SampleID CurrentID MatchID

1 AVM_360 Bibasis vasutana Bibasis vasutana
2 AVM_360 Bibasis vasutana Burara vasutana
3 AVM_360 Bibasis vasutana Burara tuckeri
4 AVM_360 Bibasis vasutana Burara oedipodea
5 AVM_360 Bibasis vasutana Burara aquilina
6 AVM_360 Bibasis vasutana Burara harisa

nirgrahamuk · February 15, 2022, 4:05pm

samp1<- data.frame(
  stringsAsFactors = FALSE,
  SampleID = c("AVM_360","AVM_360","AVM_360",
               "AVM_360","AVM_360","AVM_360"),
  CurrentID = c("Bibasis vasutana",
                "Bibasis vasutana","Bibasis vasutana","Bibasis vasutana",
                "Bibasis vasutana","Bibasis vasutana"),
  MatchID = c("Bibasis vasutana",
              "Burara vasutana","Burara tuckeri","Burara oedipodea",
              "Burara aquilina","Burara harisa")
)

samp1 %>% group_by(SampleID) %>% 
          summarise(any_match_check     = any(CurrentID == MatchID),
                    any_not_match_check = any(CurrentID != MatchID))

niko_bio · February 16, 2022, 1:21pm

Thank you nirgrahamuk. This is what I'm after but I'm having some problems with NA samples, but I will try to solve the issue myself first

niko_bio · February 16, 2022, 3:55pm

Another question. This following function does what I want it to do, however, I want it to create an object where this function has been applied to. If I just write "exfilt99" it says: Error: object 'exfilt99' not found. What do I need to write to make it show up, i.e., the results, so that I can use that object for other operations. Thank you!!

$output_mode
function(x,y){
filt99 <- y>99
exfilt99 <- x[filt99,]
}

nirgrahamuk · February 16, 2022, 4:31pm

most R functions dont directly create objects into the calling environments, rather they return objects to their calling environments, where they are free to be assigned to a name or not. I recommend you follow that model.

#defining
myfunc < -function(x,y){
filt99 <- y>99
 x[filt99,]
}
#using
exfilt99 <-myfunc(somex,somey)

niko_bio · February 17, 2022, 6:26am

I see. Thank you again!

niko_bio · February 23, 2022, 12:27pm

New question. Here's my dataframe.

data.frame(
stringsAsFactors = FALSE,
check.names = FALSE,
Sampleid = c("AVM_360","AVM_360","AVM_360",
"AVM_362","AVM_362","AVM_362","AVM_362"),
Currentid = c("Bibasis vasutana",
"Bibasis vasutana","Bibasis vasutana","Parnara ganga",
"Parnara ganga","Parnara ganga","Parnara ganga"),
%Match = c(100, 100, 99.5, 100, 98.6, 97.5, 96.5),
Matchid = c("Bibasis vasutana",
"Burara vasutana","Bibasis nikos","Parnara ganga","Parnara batta",
"Parnara batta","Parnara batta")
)

Here's a code someone earlier helped me write:

(First I do a quick filtering step to only select those values that have a >99 match)
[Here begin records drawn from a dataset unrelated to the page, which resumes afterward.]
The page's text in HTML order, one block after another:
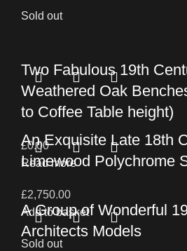
Sold out
Two Fabulous 19th
Weathered Oak
to Coffee Table height)
£0.00
Read more
An Exquisite Late 18th
Limewood Polychrome
£2,750.00
Add to basket
A Group of Wonderful
Architects Models
Sold out
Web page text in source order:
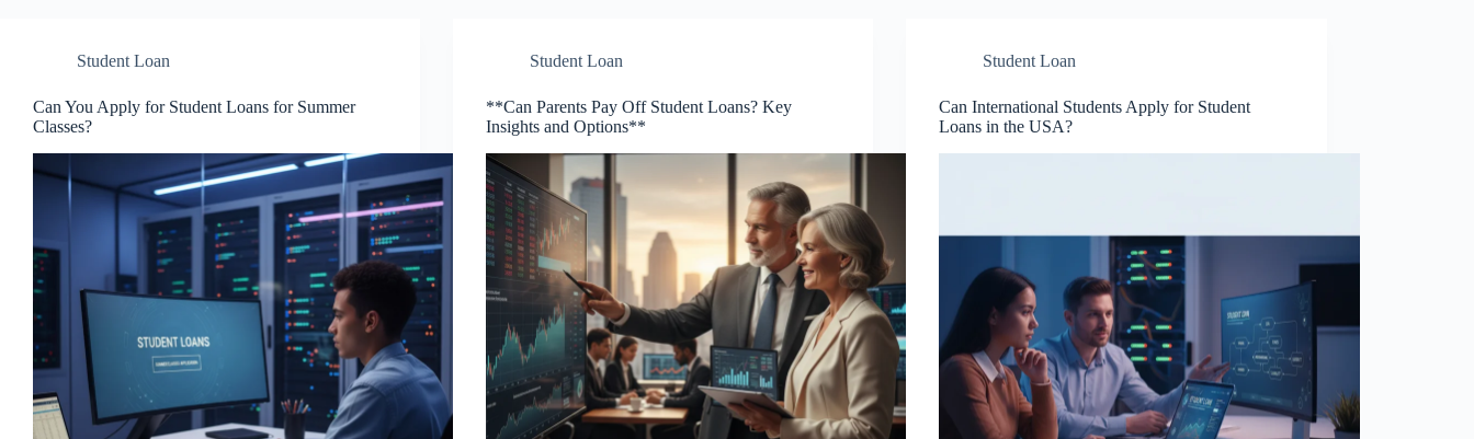
Student Loan
Can You Apply for Student Loans for Summer
Classes?
Student Loan
**Can Parents Pay Off Student Loans? Key
Insights and Options**
Student Loan
Can International Students Apply for Student
Loans in the USA?
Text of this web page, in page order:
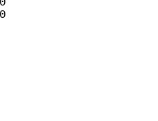
DEPTH
0
2
2
2
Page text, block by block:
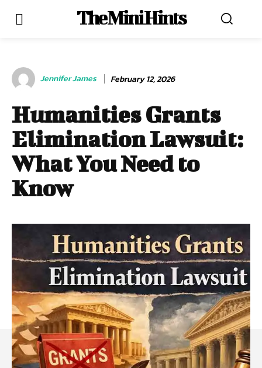
The Mini Hints
Jennifer James February 12, 2026
Humanities Grants
Elimination Lawsuit:
What You Need to
Know
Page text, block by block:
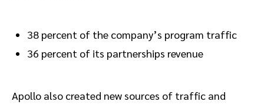
38 percent of the company’s program traffic
36 percent of its partnerships revenue
Apollo also created new sources of traffic and
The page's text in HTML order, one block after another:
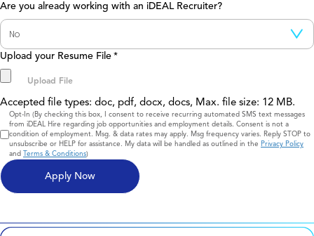
Are you already working with an iDEAL Recruiter?
Upload your Resume File *
Accepted file types: doc, pdf, docx, docs, Max. file size: 12 MB.
Consent
Opt-In (By checking this box, I consent to receive recurring automated SMS text messages
from iDEAL Hire regarding job opportunities and employment details. Consent is not a
condition of employment. Msg. & data rates may apply. Msg frequency varies. Reply STOP to
unsubscribe or HELP for assistance. My data will be handled as outlined in the Privacy Policy
and Terms & Conditions)
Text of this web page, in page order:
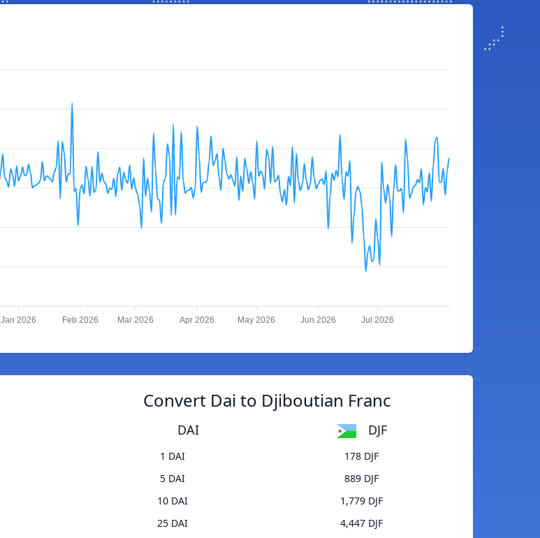
Jan 2026 Feb 2026 Mar 2026 Apr 2026 May 2026 Jun 2026 Jul 2026
Convert Dai to Djiboutian Franc
DAI DJF
1 DAI
178 DJF
5 DAI
889 DJF
10 DAI
1,779 DJF
25 DAI
4,447 DJF
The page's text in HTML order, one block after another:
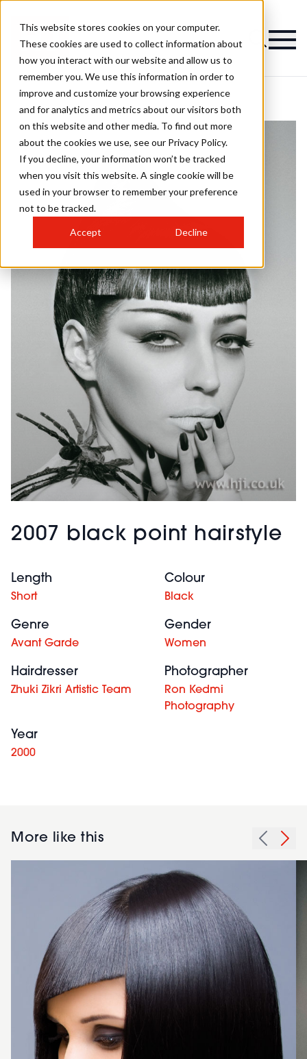
This website stores cookies on your computer.
These cookies are used to collect information about
how you interact with our website and allow us to
remember you. We use this information in order to
improve and customize your browsing experience
and for analytics and metrics about our visitors both
on this website and other media. To find out more
about the cookies we use, see our Privacy Policy.
If you decline, your information won’t be tracked
when you visit this website. A single cookie will be
used in your browser to remember your preference
not to be tracked.
Accept Decline
2007 black point hairstyle
Length
Short
Colour
Black
Genre
Avant Garde
Gender
Women
Hairdresser
Zhuki Zikri Artistic Team
Photographer
Ron Kedmi
Photography
Year
2000
More like this
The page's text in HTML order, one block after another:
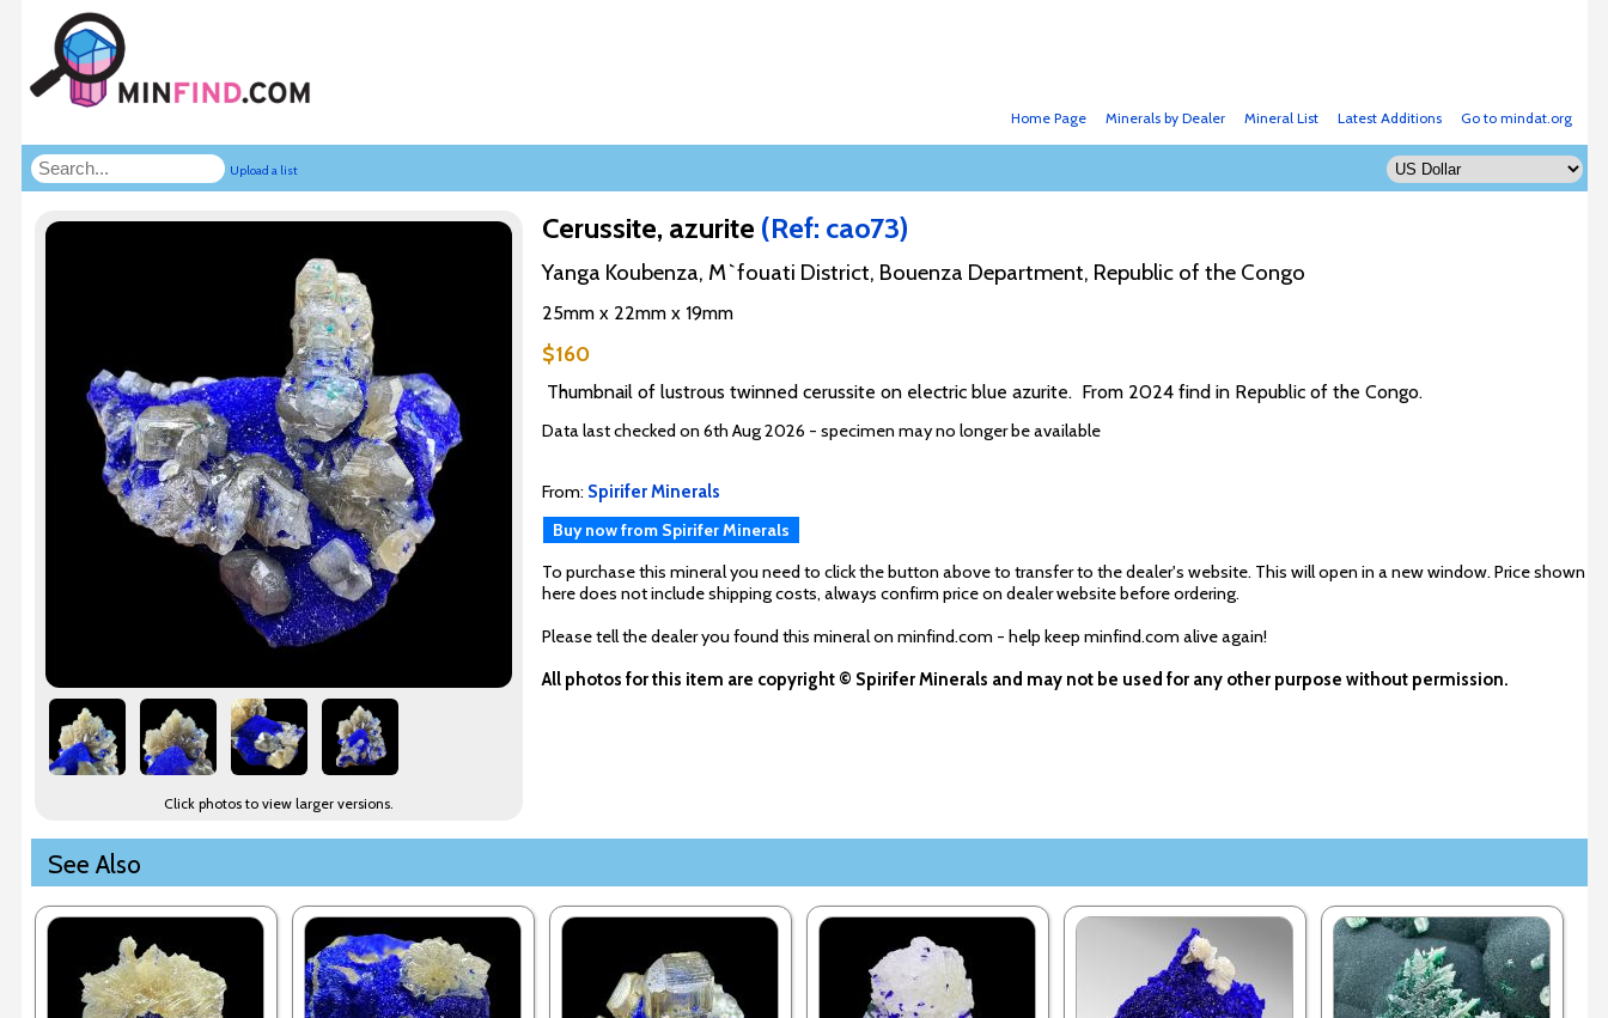
Go to mindat.org
Latest Additions
Mineral List
Minerals by Dealer
Home Page
Upload a list
Click photos to view larger versions.
Cerussite, azurite (Ref: cao73)
Yanga Koubenza, M`fouati District, Bouenza Department, Republic of the Congo
25mm x 22mm x 19mm
$160
Thumbnail of lustrous twinned cerussite on electric blue azurite. From 2024 find in Republic of the Congo.
Data last checked on 6th Aug 2026 - specimen may no longer be available
From: Spirifer Minerals
Buy now from Spirifer Minerals
To purchase this mineral you need to click the button above to transfer to the dealer's website. This will open in a new window. Price shown
here does not include shipping costs, always confirm price on dealer website before ordering.
Please tell the dealer you found this mineral on minfind.com - help keep minfind.com alive again!
All photos for this item are copyright © Spirifer Minerals and may not be used for any other purpose without permission.
See Also

data[,3] <- sapply(data[,3], as.numeric)
ffilter <- function(x,y){
filt <- y>=99
exfilt <- x[filt,]
}
exfilt <- ffilter(data,data$%Match)

And then:

em <- exfilt %>% group_by(Sampleid) %>%
summarise(any_match = any(Currentid == Matchid),
any_not_match = any(Currentid != Matchid))
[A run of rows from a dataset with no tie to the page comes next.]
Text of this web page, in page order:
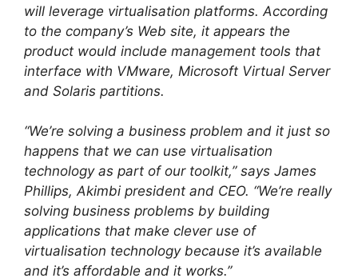
will leverage virtualisation platforms. According
to the company’s Web site, it appears the
product would include management tools that
interface with VMware, Microsoft Virtual Server
and Solaris partitions.
“We’re solving a business problem and it just so
happens that we can use virtualisation
technology as part of our toolkit,” says James
Phillips, Akimbi president and CEO. “We’re really
solving business problems by building
applications that make clever use of
virtualisation technology because it’s available
and it’s affordable and it works.”
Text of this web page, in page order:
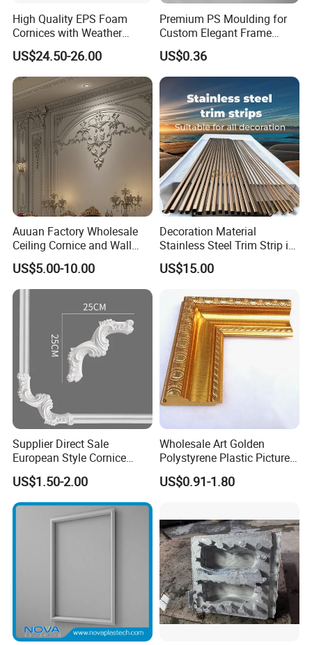
High Quality EPS Foam
Cornices with Weather
Resistance
US$24.50-26.00
Premium PS Moulding for
Custom Elegant Frame
Decor Designs
US$0.36
Auuan Factory Wholesale
Ceiling Cornice and Wall
Panel Decorative Molding
PU Molding Cornice From
Guangzhou Supplier
US$5.00-10.00
Decoration Material
Stainless Steel Trim Strip in
PVD Bronze
US$15.00
Supplier Direct Sale
European Style Cornice
Forming PU Polyurethane
Fireproof Decorative Strip
Pop Design Cornice
Moulding
US$1.50-2.00
Wholesale Art Golden
Polystyrene Plastic Picture
Frame Moulding PS Mirror
Frame Moulding Photo
Bead
US$0.91-1.80
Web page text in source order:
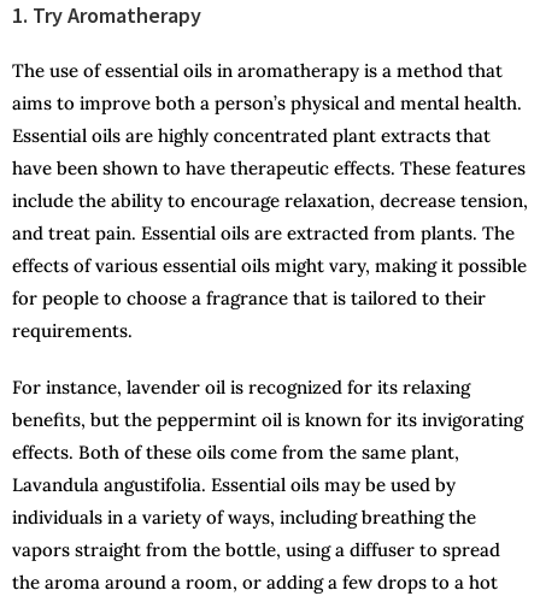
1. Try Aromatherapy
The use of essential oils in aromatherapy is a method that
aims to improve both a person’s physical and mental health.
Essential oils are highly concentrated plant extracts that
have been shown to have therapeutic effects. These features
include the ability to encourage relaxation, decrease tension,
and treat pain. Essential oils are extracted from plants. The
effects of various essential oils might vary, making it possible
for people to choose a fragrance that is tailored to their
requirements.
For instance, lavender oil is recognized for its relaxing
benefits, but the peppermint oil is known for its invigorating
effects. Both of these oils come from the same plant,
Lavandula angustifolia. Essential oils may be used by
individuals in a variety of ways, including breathing the
vapors straight from the bottle, using a diffuser to spread
the aroma around a room, or adding a few drops to a hot
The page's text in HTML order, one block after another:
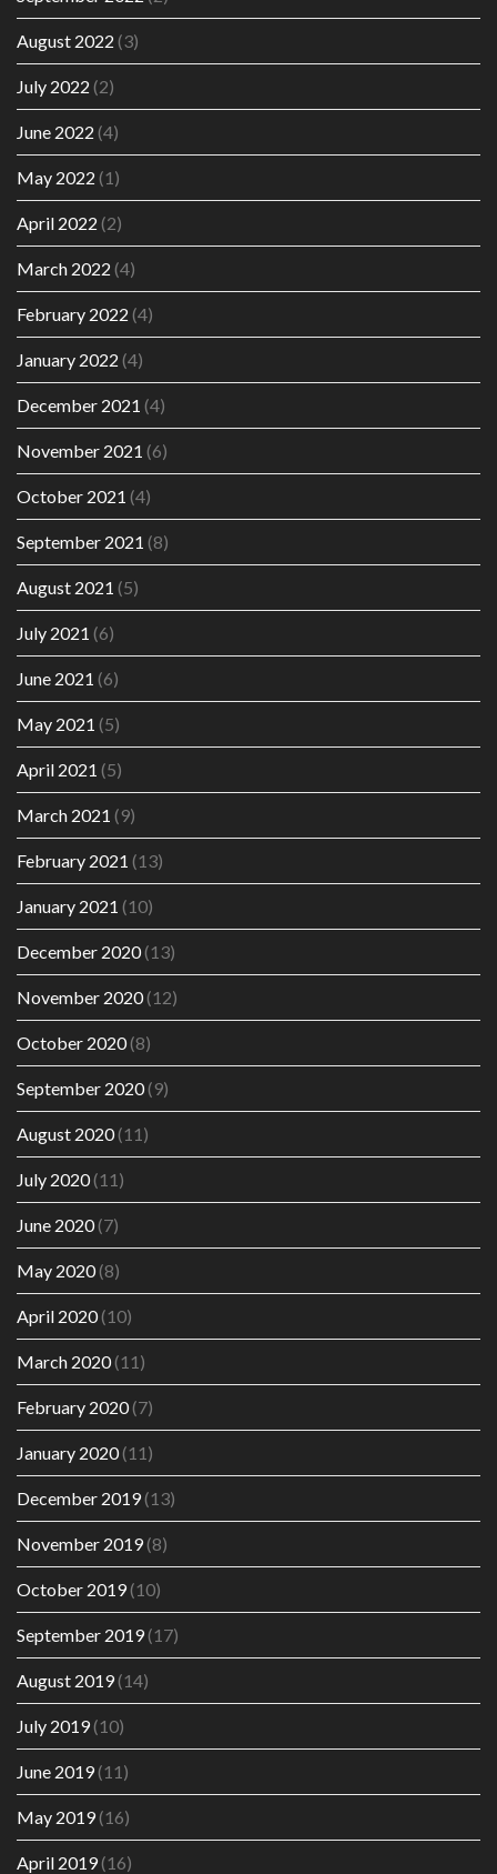
August 2022 (3)
July 2022 (2)
June 2022 (4)
May 2022 (1)
April 2022 (2)
March 2022 (4)
February 2022 (4)
January 2022 (4)
December 2021 (4)
November 2021 (6)
October 2021 (4)
September 2021 (8)
August 2021 (5)
July 2021 (6)
June 2021 (6)
May 2021 (5)
April 2021 (5)
March 2021 (9)
February 2021 (13)
January 2021 (10)
December 2020(13)
November 2020(12)
October 2020(8)
September 2020(9)
August 2020(11)
July 2020(11)
June 2020(7)
May 2020(8)
April 2020(10)
March 2020(11)
February 2020(7)
January 2020(11)
December 2019(13)
November 2019(8)
October 2019(10)
September 2019(17)
August 2019(14)
July 2019(10)
June 2019(11)
May 2019(16)
April 2019(16)

This creates a table and checks if any there are or arent any matches between Currentid and matchid, grouped by sampleid.

If I then write:

which(em$any_match==TRUE & em$any_not_match==TRUE)

I get

[1] 1

which corresponds to the AVM_360 sample.

Now here's what I want to do: in this case, sampleid AVM_360 has both a correct match and an incorrect match when filtering at >99. What I would like to do is to somehow extract that data into a new dataframe which looks exactly like my previous ("data", see above), however, this new dataframe should only consist of those values where I have both a correct and incorrect match as described.

Is it possible to do?

And a second question. Is there any way to select specific columns in these brackets [
] without using numbers? I.e., let' s say I have a column named "%Match" and I want to see all row values of that column, and let's say it has position 3. I could write data[,3], but is it in any way possible to instead use the column name, i.e., I would like to write data[,data$%Match] but that doesn't work.

Thank you!!!

system · March 16, 2022, 12:27pm

This topic was automatically closed 21 days after the last reply. New replies are no longer allowed.

If you have a query related to it or one of the replies, start a new topic and refer back with a link.